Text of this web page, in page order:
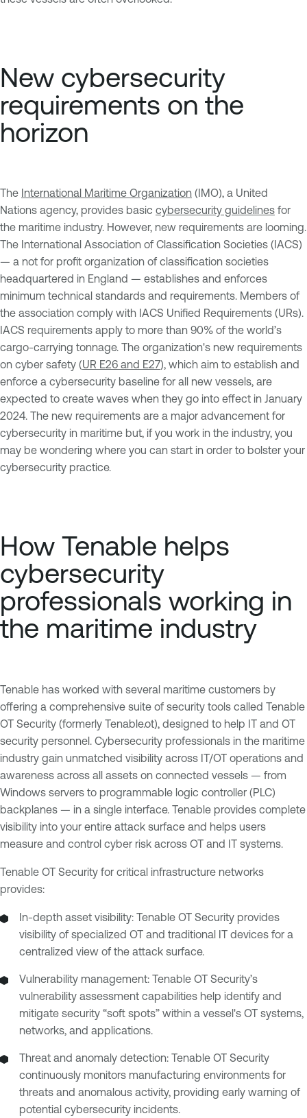
New cybersecurity
requirements on the
horizon
The International Maritime Organization (IMO), a United
Nations agency, provides basic cybersecurity guidelines for
the maritime industry. However, new requirements are looming.
The International Association of Classification Societies (IACS)
— a not for profit organization of classification societies
headquartered in England — establishes and enforces
minimum technical standards and requirements. Members of
the association comply with IACS Unified Requirements (URs).
IACS requirements apply to more than 90% of the world’s
cargo-carrying tonnage. The organization's new requirements
on cyber safety (UR E26 and E27), which aim to establish and
enforce a cybersecurity baseline for all new vessels, are
expected to create waves when they go into effect in January
2024. The new requirements are a major advancement for
cybersecurity in maritime but, if you work in the industry, you
may be wondering where you can start in order to bolster your
cybersecurity practice.
How Tenable helps
cybersecurity
professionals working in
the maritime industry
Tenable has worked with several maritime customers by
offering a comprehensive suite of security tools called Tenable
OT Security (formerly Tenable.ot), designed to help IT and OT
security personnel. Cybersecurity professionals in the maritime
industry gain unmatched visibility across IT/OT operations and
awareness across all assets on connected vessels — from
Windows servers to programmable logic controller (PLC)
backplanes — in a single interface. Tenable provides complete
visibility into your entire attack surface and helps users
measure and control cyber risk across OT and IT systems.
Tenable OT Security for critical infrastructure networks
provides:
In-depth asset visibility: Tenable OT Security provides
visibility of specialized OT and traditional IT devices for a
centralized view of the attack surface.
Vulnerability management: Tenable OT Security’s
vulnerability assessment capabilities help identify and
mitigate security “soft spots” within a vessel's OT systems,
networks, and applications.
Threat and anomaly detection: Tenable OT Security
continuously monitors manufacturing environments for
threats and anomalous activity, providing early warning of
potential cybersecurity incidents.

--- PROMPT ---
Where a line contains "continuously monitors manufacturing", begin there and output each line through the end of the data above, exactly; give no other lines.

--- EXERCISE SOLUTION ---
continuously monitors manufacturing environments for
threats and anomalous activity, providing early warning of
potential cybersecurity incidents.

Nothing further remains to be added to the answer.